• _THE TASK_
Which lines in the data contain the word "empty"? Please copy each of them.

• _MATERIAL SUPPLIED_
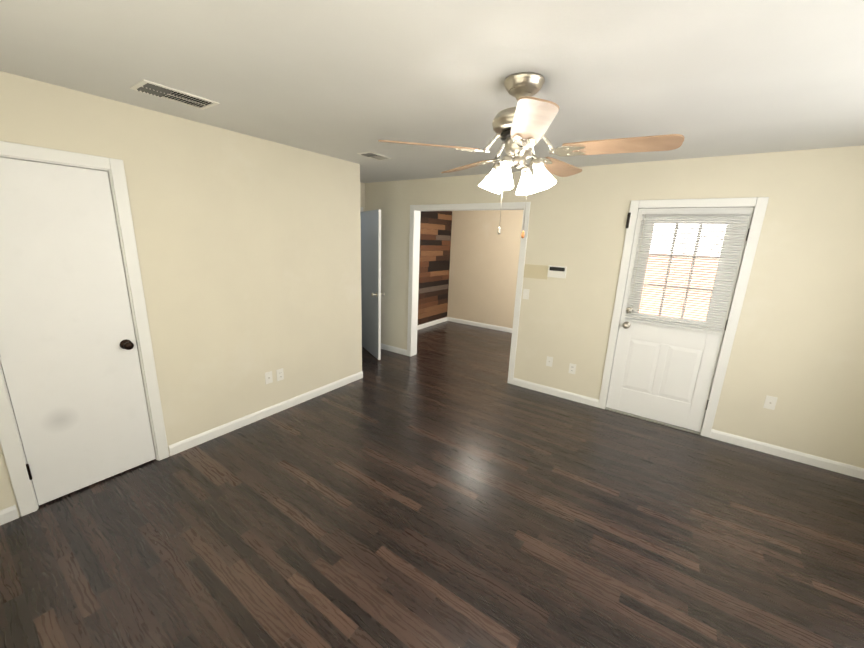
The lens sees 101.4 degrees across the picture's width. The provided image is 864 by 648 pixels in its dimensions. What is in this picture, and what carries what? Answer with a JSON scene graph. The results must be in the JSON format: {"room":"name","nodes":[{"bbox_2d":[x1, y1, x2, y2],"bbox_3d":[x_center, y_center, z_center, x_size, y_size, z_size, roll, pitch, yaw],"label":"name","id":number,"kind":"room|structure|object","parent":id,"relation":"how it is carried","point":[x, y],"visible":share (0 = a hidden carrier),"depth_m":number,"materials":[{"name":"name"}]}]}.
{"room":"empty living room","nodes":[
{"label":"empty living room","id":0,"kind":"room"},
{"bbox_2d":[0,71,363,516],"bbox_3d":[-1.780,-0.256,2.808,0.120,2.440,3.220,11,16,33],"label":"wall","id":1,"kind":"structure","parent":0,"point":[250,255],"depth_m":2.83,"materials":[{"name":"beige paint"}]},
{"bbox_2d":[0,505,18,525],"bbox_3d":[-2.558,1.139,1.933,0.013,0.085,0.385,11,16,33],"label":"baseboard","id":2,"kind":"structure","parent":1,"relation":"attached to","point":[8,514],"depth_m":2.06,"materials":[{"name":"white wood"}]},
{"bbox_2d":[0,157,154,504],"bbox_3d":[-2.197,0.092,2.163,0.113,2.013,0.610,11,16,33],"label":"closet door","id":3,"kind":"structure","parent":1,"relation":"in","point":[70,363],"depth_m":2.15,"materials":[{"name":"paint"}]},
{"bbox_2d":[0,141,168,516],"bbox_3d":[-2.241,0.050,2.192,0.136,2.103,0.756,11,16,33],"label":"door frame","id":4,"kind":"structure","parent":1,"relation":"attached to","point":[16,463],"depth_m":2.21,"materials":[{"name":"white wood"}]},
{"bbox_2d":[168,371,362,455],"bbox_3d":[-1.429,0.795,3.530,0.013,0.085,2.048,11,16,33],"label":"baseboard","id":5,"kind":"structure","parent":1,"relation":"attached to","point":[183,445],"depth_m":3.24,"materials":[{"name":"white wood"}]},
{"bbox_2d":[265,371,272,383],"bbox_3d":[-1.521,0.503,3.301,0.015,0.114,0.070,11,16,33],"label":"electrical outlet","id":6,"kind":"object","parent":1,"relation":"attached to","point":[268,378],"visible":1,"depth_m":3.30,"materials":[{"name":"white plastic"}]},
{"bbox_2d":[276,368,283,380],"bbox_3d":[-1.458,0.487,3.398,0.008,0.114,0.070,11,16,33],"label":"electrical outlet","id":7,"kind":"object","parent":1,"relation":"attached to","point":[280,374],"visible":1,"depth_m":3.40,"materials":[{"name":"white plastic"}]},
{"bbox_2d":[0,321,863,647],"bbox_3d":[0.072,0.852,3.838,7.000,0.060,6.840,11,16,33],"label":"floor","id":8,"kind":"structure","parent":0,"point":[448,485],"depth_m":2.08,"materials":[{"name":"laminate"}]},
{"bbox_2d":[0,0,863,182],"bbox_3d":[0.163,-1.577,3.251,7.000,0.060,6.840,11,16,33],"label":"ceiling","id":9,"kind":"structure","parent":0,"point":[347,80],"depth_m":1.58,"materials":[{"name":"paint"}]},
{"bbox_2d":[129,79,218,109],"bbox_3d":[-1.468,-1.306,2.031,0.210,0.012,0.370,11,16,33],"label":"ceiling vent","id":10,"kind":"object","parent":9,"relation":"in","point":[164,92],"visible":1,"depth_m":2.00,"materials":[{"name":"white plastic"}]},
{"bbox_2d":[357,151,391,159],"bbox_3d":[-0.540,-1.592,3.359,0.170,0.012,0.300,11,16,33],"label":"ceiling vent","id":11,"kind":"object","parent":9,"relation":"in","point":[373,155],"visible":1,"depth_m":3.32,"materials":[{"name":"white plastic"}]},
{"bbox_2d":[378,72,684,237],"bbox_3d":[0.463,-0.803,1.771,1.306,0.725,1.305,11,16,33],"label":"ceiling fan","id":12,"kind":"object","parent":9,"relation":"hanging from","point":[521,128],"visible":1,"depth_m":1.64,"materials":[{"name":"silver metal"}]},
{"bbox_2d":[449,248,450,281],"bbox_3d":[-0.319,-1.070,6.399,0.096,2.440,2.220,11,16,33],"label":"wall","id":13,"kind":"structure","parent":0,"point":[450,248],"depth_m":7.31,"materials":[{"name":"paint"}]},
{"bbox_2d":[417,317,447,329],"bbox_3d":[-0.316,0.084,6.639,0.013,0.085,2.210,11,16,33],"label":"baseboard","id":14,"kind":"structure","parent":13,"relation":"attached to","point":[441,320],"depth_m":7.07,"materials":[{"name":"white wood"}]},
{"bbox_2d":[418,211,451,324],"bbox_3d":[-0.272,-1.063,6.380,0.004,2.440,2.240,11,16,33],"label":"planks","id":15,"kind":"object","parent":13,"relation":"attached to","point":[435,245],"visible":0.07,"depth_m":6.83,"materials":[{"name":"brown wood"}]},
{"bbox_2d":[447,210,522,327],"bbox_3d":[1.724,-1.005,6.448,3.420,2.440,0.120,11,16,33],"label":"wall","id":16,"kind":"structure","parent":0,"point":[484,262],"depth_m":6.85,"materials":[{"name":"paint"}]},
{"bbox_2d":[448,317,511,332],"bbox_3d":[1.635,0.149,6.678,3.200,0.085,0.013,11,16,33],"label":"baseboard","id":17,"kind":"structure","parent":16,"relation":"attached to","point":[505,329],"depth_m":7.11,"materials":[{"name":"white wood"}]},
{"bbox_2d":[364,145,863,467],"bbox_3d":[0.683,-0.535,4.345,7.000,2.440,0.130,11,16,33],"label":"wall","id":18,"kind":"structure","parent":0,"point":[798,341],"depth_m":3.00,"materials":[{"name":"beige paint"}]},
{"bbox_2d":[360,209,384,359],"bbox_3d":[-0.900,-0.557,5.034,0.699,2.018,0.407,11,16,33],"label":"hall door","id":19,"kind":"structure","parent":18,"relation":"in","point":[371,293],"depth_m":4.95,"materials":[{"name":"paint"}]},
{"bbox_2d":[381,343,406,355],"bbox_3d":[-0.714,0.358,5.448,0.850,0.085,0.013,11,16,33],"label":"baseboard","id":20,"kind":"structure","parent":18,"relation":"attached to","point":[383,346],"depth_m":5.35,"materials":[{"name":"white wood"}]},
{"bbox_2d":[407,202,530,383],"bbox_3d":[0.388,-0.438,4.580,1.650,2.120,0.152,11,16,33],"label":"trim","id":21,"kind":"structure","parent":18,"relation":"attached to","point":[414,246],"depth_m":4.47,"materials":[{"name":"white wood"}]},
{"bbox_2d":[523,289,528,298],"bbox_3d":[1.070,-0.340,4.032,0.070,0.114,0.020,11,16,33],"label":"light switch","id":22,"kind":"object","parent":18,"relation":"attached to","point":[525,293],"visible":1,"depth_m":4.04,"materials":[{"name":"white plastic"}]},
{"bbox_2d":[523,264,547,279],"bbox_3d":[1.145,-0.583,3.935,0.290,0.150,0.007,11,16,33],"label":"cover plate","id":23,"kind":"object","parent":18,"relation":"attached to","point":[536,271],"visible":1,"depth_m":3.93,"materials":[{"name":"beige plastic"}]},
{"bbox_2d":[546,356,552,366],"bbox_3d":[1.333,0.428,4.015,0.070,0.114,0.015,11,16,33],"label":"electrical outlet","id":24,"kind":"object","parent":18,"relation":"attached to","point":[549,361],"visible":1,"depth_m":4.02,"materials":[{"name":"white plastic"}]},
{"bbox_2d":[513,378,598,406],"bbox_3d":[1.387,0.775,4.052,0.965,0.085,0.013,11,16,33],"label":"baseboard","id":25,"kind":"structure","parent":18,"relation":"attached to","point":[522,383],"depth_m":4.02,"materials":[{"name":"white wood"}]},
{"bbox_2d":[547,265,566,277],"bbox_3d":[1.340,-0.559,3.791,0.190,0.124,0.024,11,16,33],"label":"alarm keypad","id":26,"kind":"object","parent":18,"relation":"attached to","point":[557,271],"visible":1,"depth_m":3.78,"materials":[{"name":"white plastic"}]},
{"bbox_2d":[568,363,575,373],"bbox_3d":[1.542,0.492,3.885,0.070,0.114,0.008,11,16,33],"label":"electrical outlet","id":27,"kind":"object","parent":18,"relation":"attached to","point":[572,368],"visible":1,"depth_m":3.88,"materials":[{"name":"white plastic"}]},
{"bbox_2d":[605,407,699,434],"bbox_3d":[2.198,0.960,3.563,0.820,0.014,0.082,11,16,33],"label":"sill","id":28,"kind":"structure","parent":18,"relation":"attached to","point":[655,421],"depth_m":3.52,"materials":[{"name":"silver metal"}]},
{"bbox_2d":[606,207,753,431],"bbox_3d":[2.193,-0.030,3.320,0.911,2.020,0.121,11,16,33],"label":"exterior door","id":29,"kind":"structure","parent":18,"relation":"in","point":[664,374],"depth_m":3.36,"materials":[{"name":"white paint"}]},
{"bbox_2d":[598,197,768,437],"bbox_3d":[2.249,-0.062,3.336,0.960,2.110,0.136,11,16,33],"label":"door frame","id":30,"kind":"structure","parent":18,"relation":"attached to","point":[759,204],"depth_m":3.13,"materials":[{"name":"white wood"}]},
{"bbox_2d":[624,210,751,333],"bbox_3d":[2.239,-0.475,3.179,0.768,1.037,0.037,11,16,33],"label":"door blind","id":31,"kind":"object","parent":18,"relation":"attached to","point":[647,215],"visible":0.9,"depth_m":3.15,"materials":[{"name":"white plastic"}]},
{"bbox_2d":[763,395,777,409],"bbox_3d":[2.860,0.667,2.987,0.070,0.114,0.015,11,16,33],"label":"electrical outlet","id":32,"kind":"object","parent":18,"relation":"attached to","point":[770,402],"visible":1,"depth_m":2.99,"materials":[{"name":"white plastic"}]},
{"bbox_2d":[710,429,863,479],"bbox_3d":[2.961,1.087,3.006,0.945,0.085,0.013,11,16,33],"label":"baseboard","id":33,"kind":"structure","parent":18,"relation":"attached to","point":[820,462],"depth_m":2.97,"materials":[{"name":"white wood"}]},
{"label":"outside","id":34,"kind":"structure","parent":0,"visible":0},
{"bbox_2d":[639,224,726,320],"bbox_3d":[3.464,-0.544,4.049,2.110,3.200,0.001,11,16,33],"label":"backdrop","id":35,"kind":"structure","parent":34,"point":[681,274],"depth_m":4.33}
]}

• _OUTPUT_
{"room":"empty living room","nodes":[
{"label":"empty living room","id":0,"kind":"room"},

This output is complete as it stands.